When he finally made it home he found the town in an uproar over the stolen money.
“I swear to you, constable. I went out to the woods to pick wild blackberries. I stopped for lunch and felt sleepy so I decided to have a nap. I slept a longer than I meant to and when I woke up it was already getting dark so I ran home,” Jakob explained to the constable, trying to keep his face as innocent looking as possible.
“Where are these blackberries you were supposedly out picking then?”
“When I woke up and realised how late it was I panicked and I forgot my bag in my hurry to get home.”
It was hardly a watertight alibi, but the constable seemed to accept it. Jakob also swore he hadn’t seen Dani since yesterday.
He was watched closely over the next few weeks, and while the crime was pinned on Dani, as she had disappeared the same day and never returned, there were those that suspected him still and were waiting for him to go back into the forest to dig up the stolen money and make his escape. During that time his greatest fear was that a letter would arrive from Dani, giving him away.
No letter came and eventually suspicion around him died down. While Jakob was relieved there was no letter, it also worried him. Had Dani been seduced by the wonders of the city and forgotten about her young love? Or had she not made it out of the raging river?
Weeks became months, which turned into years and the uncertainty of Dani’s fate sat in the bottom of Jakob’s heart like an anchor. His wife, for he did eventually marry, grew used to his occasional melancholy moods and, if anything, loved him more for them.

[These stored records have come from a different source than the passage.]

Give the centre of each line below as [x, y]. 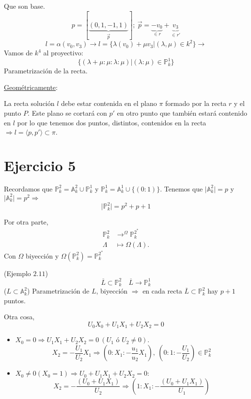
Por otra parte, [26, 222]
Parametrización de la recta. [46, 71]
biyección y [42, 255]
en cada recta [162, 291]
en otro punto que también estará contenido [182, 113]
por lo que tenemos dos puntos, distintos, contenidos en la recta [112, 122]
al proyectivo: [63, 53]
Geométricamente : [31, 87]
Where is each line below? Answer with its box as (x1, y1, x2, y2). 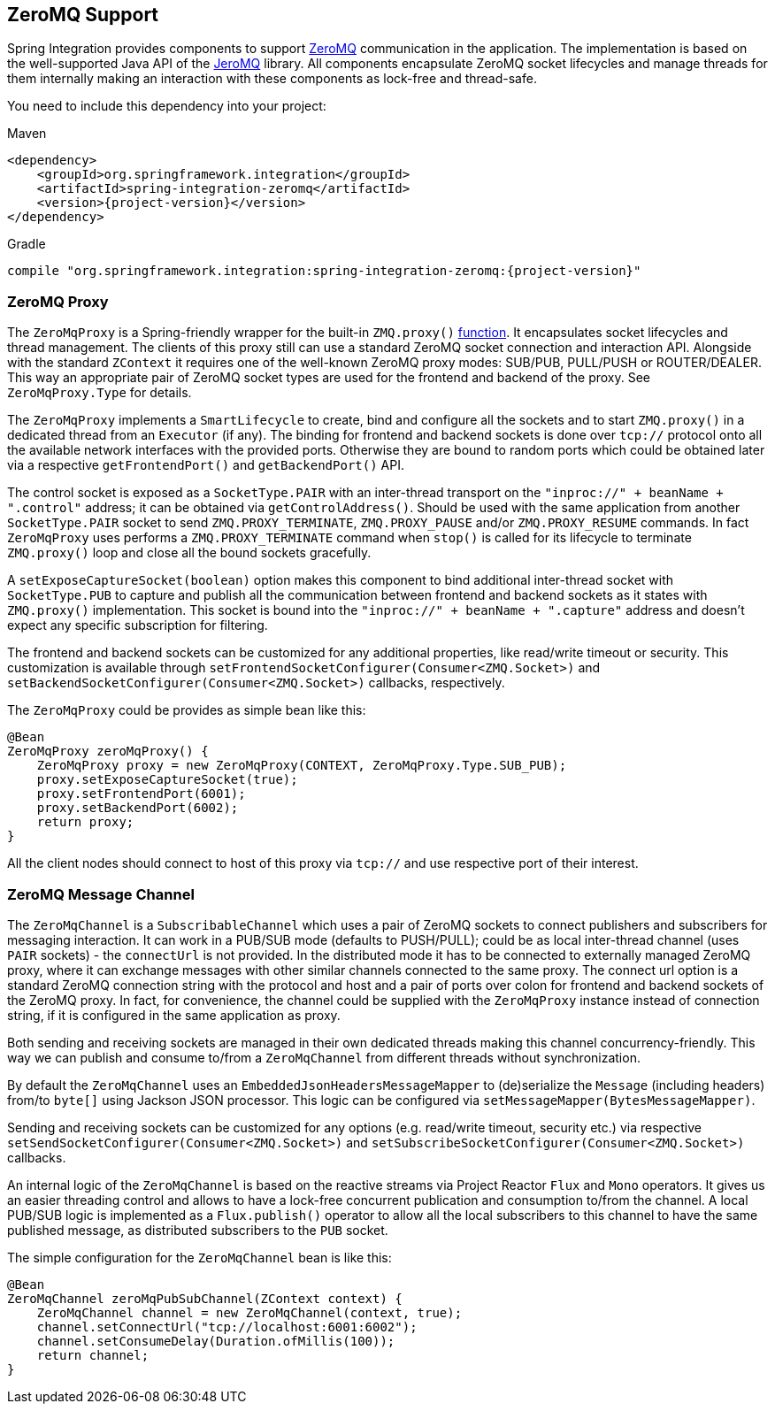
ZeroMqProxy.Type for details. (7, 385, 192, 401)
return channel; (36, 1347, 150, 1362)
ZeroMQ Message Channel (7, 885, 195, 903)
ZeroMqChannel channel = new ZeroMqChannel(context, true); (36, 1305, 463, 1320)
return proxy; (36, 815, 134, 830)
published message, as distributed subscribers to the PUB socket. (7, 1222, 388, 1238)
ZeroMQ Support (7, 4, 159, 26)
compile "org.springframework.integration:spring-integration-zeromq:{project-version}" (7, 264, 641, 279)
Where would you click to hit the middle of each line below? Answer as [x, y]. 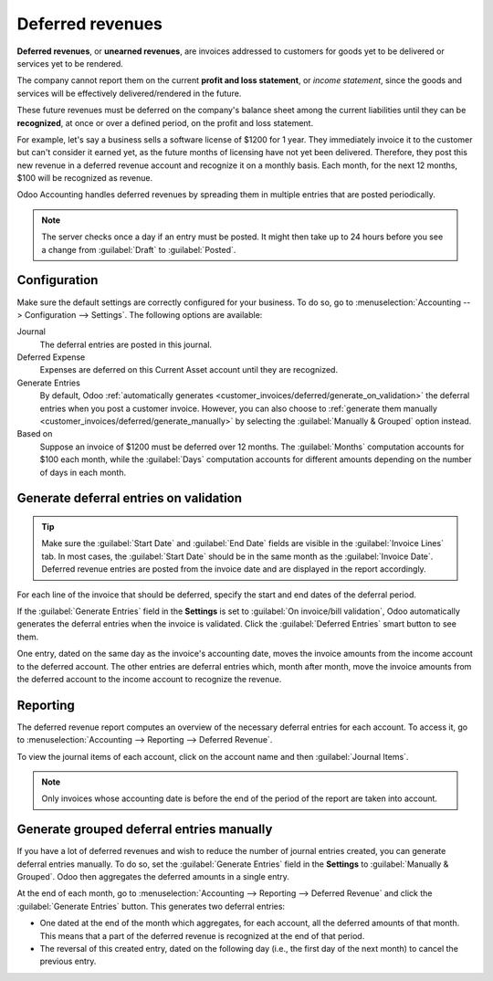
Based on [35, 434]
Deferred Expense [51, 357]
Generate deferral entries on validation [129, 498]
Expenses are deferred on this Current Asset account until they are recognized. [189, 370]
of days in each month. [83, 472]
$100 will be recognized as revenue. [85, 178]
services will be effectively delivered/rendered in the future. [129, 93]
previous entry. [68, 961]
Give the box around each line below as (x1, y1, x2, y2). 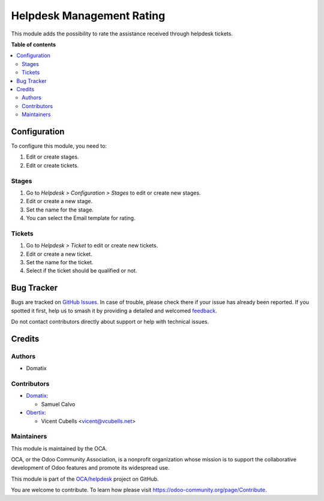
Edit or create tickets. (26, 162, 79, 169)
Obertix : (26, 409, 46, 416)
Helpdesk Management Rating (11, 9, 166, 22)
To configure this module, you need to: (11, 142, 107, 150)
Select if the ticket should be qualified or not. (26, 267, 137, 275)
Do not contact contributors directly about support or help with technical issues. (11, 318, 209, 326)
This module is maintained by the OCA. (11, 445, 107, 452)
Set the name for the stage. (26, 206, 94, 213)
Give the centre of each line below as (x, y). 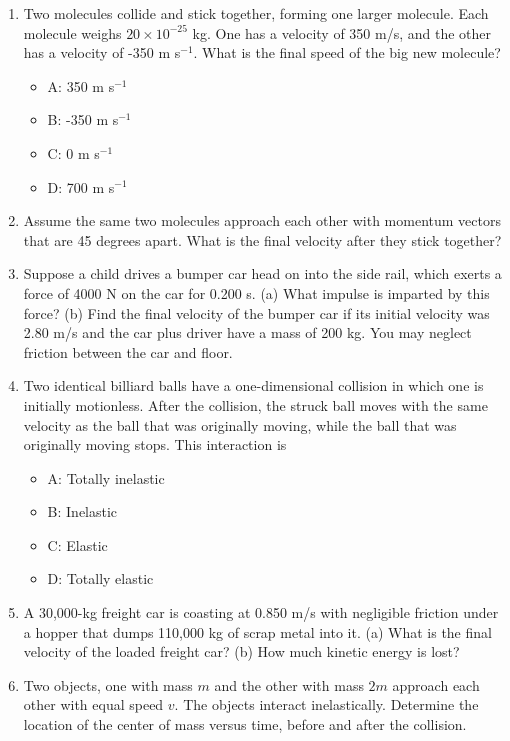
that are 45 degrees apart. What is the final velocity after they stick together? (262, 239)
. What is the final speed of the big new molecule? (347, 52)
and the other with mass (289, 684)
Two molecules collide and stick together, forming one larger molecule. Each (256, 13)
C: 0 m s (73, 152)
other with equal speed (93, 704)
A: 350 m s (81, 85)
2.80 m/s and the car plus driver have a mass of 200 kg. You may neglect (247, 332)
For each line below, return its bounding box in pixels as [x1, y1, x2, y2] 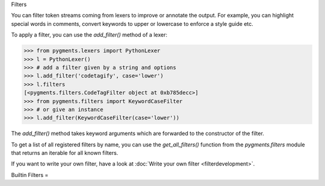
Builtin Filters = [11, 171, 49, 178]
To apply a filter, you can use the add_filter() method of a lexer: [11, 31, 168, 38]
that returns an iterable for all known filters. [11, 149, 119, 157]
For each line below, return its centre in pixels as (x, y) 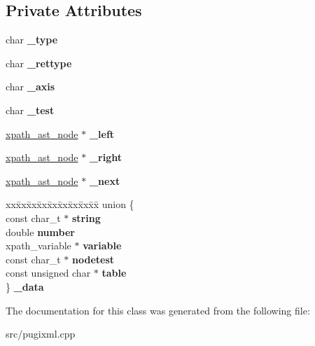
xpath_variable (38, 245)
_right (105, 157)
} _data (25, 286)
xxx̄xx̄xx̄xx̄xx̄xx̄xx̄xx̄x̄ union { (70, 204)
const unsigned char (48, 273)
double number (40, 231)
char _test (30, 110)
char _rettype (39, 63)
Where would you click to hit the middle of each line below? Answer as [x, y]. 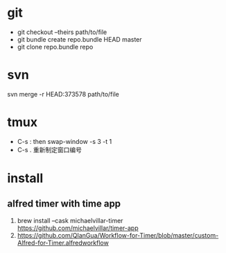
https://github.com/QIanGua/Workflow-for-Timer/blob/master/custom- [118, 235]
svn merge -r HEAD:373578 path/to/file [63, 94]
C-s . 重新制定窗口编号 [49, 149]
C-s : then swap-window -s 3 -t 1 [64, 141]
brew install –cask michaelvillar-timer [70, 220]
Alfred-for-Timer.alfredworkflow [63, 243]
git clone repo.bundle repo [55, 47]
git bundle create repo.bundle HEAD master [79, 39]
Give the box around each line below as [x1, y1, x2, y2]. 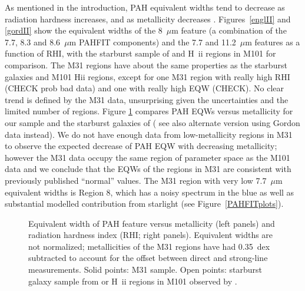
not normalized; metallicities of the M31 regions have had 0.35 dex [28, 240, 270, 252]
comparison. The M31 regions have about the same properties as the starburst [5, 58, 287, 71]
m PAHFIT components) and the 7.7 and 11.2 [69, 35, 236, 48]
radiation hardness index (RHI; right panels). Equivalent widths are [28, 229, 273, 241]
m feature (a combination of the [171, 24, 287, 37]
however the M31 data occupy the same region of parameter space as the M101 [5, 151, 290, 163]
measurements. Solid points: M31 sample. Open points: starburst [28, 263, 262, 276]
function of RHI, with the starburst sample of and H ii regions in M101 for [5, 47, 276, 59]
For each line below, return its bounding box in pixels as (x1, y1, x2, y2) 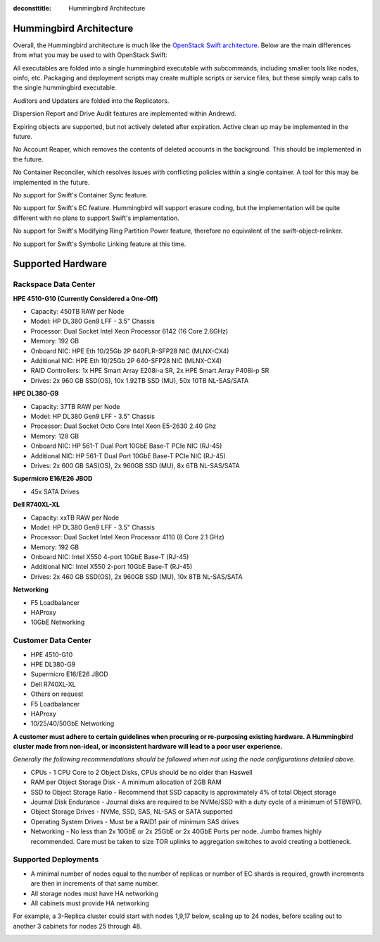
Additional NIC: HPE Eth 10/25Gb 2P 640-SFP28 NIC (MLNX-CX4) (30, 357, 222, 365)
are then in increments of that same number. (30, 879, 160, 888)
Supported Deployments (13, 855, 99, 864)
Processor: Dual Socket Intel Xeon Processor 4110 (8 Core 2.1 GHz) (30, 533, 224, 542)
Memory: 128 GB (30, 432, 80, 440)
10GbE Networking (30, 618, 85, 627)
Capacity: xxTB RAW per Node (30, 513, 120, 522)
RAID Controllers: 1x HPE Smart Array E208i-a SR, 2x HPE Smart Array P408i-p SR (30, 367, 270, 375)
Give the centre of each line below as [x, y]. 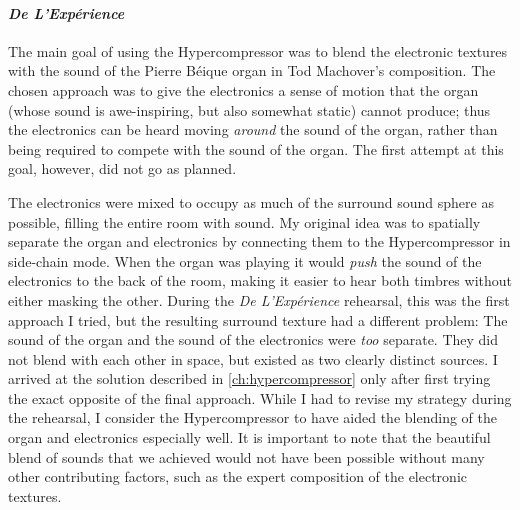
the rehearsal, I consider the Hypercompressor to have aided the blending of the [252, 417]
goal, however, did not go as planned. [122, 168]
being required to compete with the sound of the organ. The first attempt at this [256, 148]
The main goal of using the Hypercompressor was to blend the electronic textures [258, 50]
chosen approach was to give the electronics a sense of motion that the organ [243, 89]
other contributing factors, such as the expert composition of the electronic [238, 476]
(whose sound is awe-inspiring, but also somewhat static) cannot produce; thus [249, 109]
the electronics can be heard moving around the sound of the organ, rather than [253, 129]
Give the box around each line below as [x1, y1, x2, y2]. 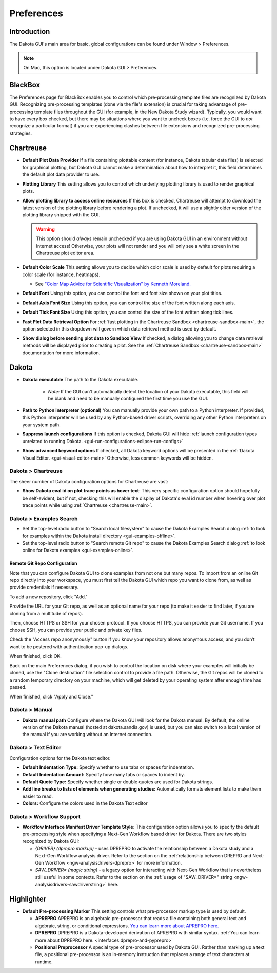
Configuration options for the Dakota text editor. [9, 755, 111, 761]
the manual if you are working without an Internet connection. [22, 731, 153, 738]
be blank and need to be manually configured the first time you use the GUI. [48, 395, 209, 401]
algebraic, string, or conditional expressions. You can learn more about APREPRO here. [35, 923, 219, 929]
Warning [36, 226, 55, 232]
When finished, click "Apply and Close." [9, 693, 93, 700]
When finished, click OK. [9, 653, 62, 659]
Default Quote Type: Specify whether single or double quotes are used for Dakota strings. [22, 779, 213, 785]
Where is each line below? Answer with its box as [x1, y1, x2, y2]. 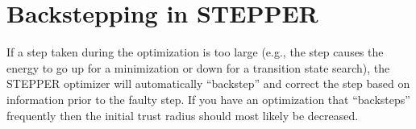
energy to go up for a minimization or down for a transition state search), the [6, 59, 390, 76]
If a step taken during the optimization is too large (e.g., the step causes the [6, 44, 384, 60]
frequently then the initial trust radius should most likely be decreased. [6, 106, 359, 123]
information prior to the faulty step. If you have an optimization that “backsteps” [6, 90, 410, 107]
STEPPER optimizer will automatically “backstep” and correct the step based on [6, 75, 410, 92]
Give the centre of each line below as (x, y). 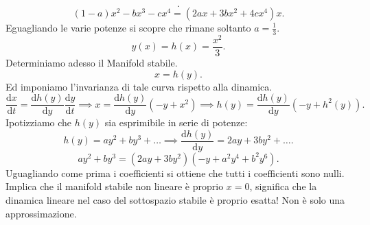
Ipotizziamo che (39, 122)
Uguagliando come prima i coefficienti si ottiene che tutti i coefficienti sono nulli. (175, 173)
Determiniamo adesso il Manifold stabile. (92, 62)
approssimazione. (41, 213)
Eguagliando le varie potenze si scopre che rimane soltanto (128, 27)
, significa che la (283, 186)
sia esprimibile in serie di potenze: (176, 122)
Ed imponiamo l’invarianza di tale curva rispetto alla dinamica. (139, 86)
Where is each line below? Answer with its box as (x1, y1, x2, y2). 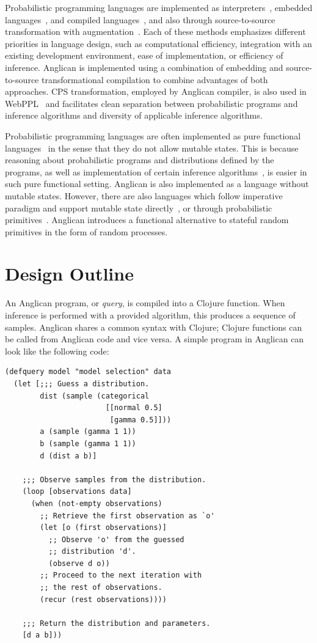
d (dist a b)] (40, 451, 97, 460)
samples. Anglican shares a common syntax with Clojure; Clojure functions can (5, 320, 302, 333)
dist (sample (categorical (40, 391, 150, 400)
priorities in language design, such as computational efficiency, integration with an (5, 37, 312, 50)
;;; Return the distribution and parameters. (22, 619, 211, 628)
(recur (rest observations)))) (40, 595, 167, 604)
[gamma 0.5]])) (109, 415, 172, 424)
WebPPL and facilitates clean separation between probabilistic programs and (5, 97, 298, 109)
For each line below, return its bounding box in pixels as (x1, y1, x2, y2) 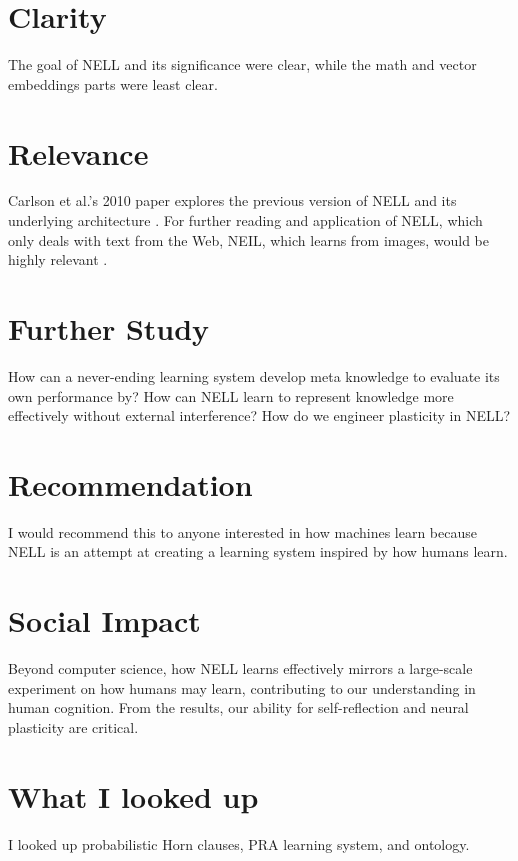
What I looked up (8, 775, 259, 816)
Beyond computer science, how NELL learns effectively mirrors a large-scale (8, 658, 473, 679)
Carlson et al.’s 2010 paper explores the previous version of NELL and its (8, 190, 457, 211)
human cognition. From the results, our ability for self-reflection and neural (8, 697, 469, 718)
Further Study (8, 308, 210, 348)
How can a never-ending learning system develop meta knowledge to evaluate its (8, 365, 500, 386)
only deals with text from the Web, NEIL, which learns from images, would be (8, 229, 490, 250)
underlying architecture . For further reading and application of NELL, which (8, 210, 483, 231)
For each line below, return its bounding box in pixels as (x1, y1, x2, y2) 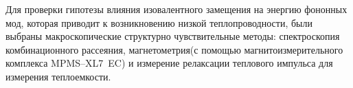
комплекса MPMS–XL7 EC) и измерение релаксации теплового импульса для (5, 56, 333, 70)
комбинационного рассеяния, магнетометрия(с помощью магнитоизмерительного (5, 42, 343, 56)
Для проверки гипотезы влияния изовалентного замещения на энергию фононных (5, 2, 348, 16)
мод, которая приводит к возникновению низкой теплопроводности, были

She thought they showed a depth of character that few other men were willing to show.
Jakob’s children were the light of his life. They could bring a smile to his face even when he was in the darkest depression. Lucy, his youngest daughter, was an adventurous soul who often reminded him of Dani in her boldness. Although she wasn’t quite yet a teenager, and despite her parents warnings, she often went wandering, far from the town, upriver or downriver, just for the sake of wandering itself.
It was midsummer, dusk was just starting to fall, and Lucy hadn’t been seen all day. Jakob wasn’t worried though, she’d be home before it got completely dark. He settled himself on the porch to wait for her.
“Dad, wake up,” Lucy whispered as she shook his shoulder. Jakob realised he must have fallen asleep while waiting for her to return. “Dad, look what I found while I was out walking today. I went down the river, followed it around the big bend it takes just past the woods. That massive tree, the one just before the bridge, had been uprooted by the storms last week and it made a dam and the whole river was diverted. The river bed was all exposed and drying out and I saw this sticking up out of it. Look, Dad! It’s a bag of money! Gold coins! It’s just been lying there on the bottom of the river for who knows how long. Do you think we can keep it, Dad?”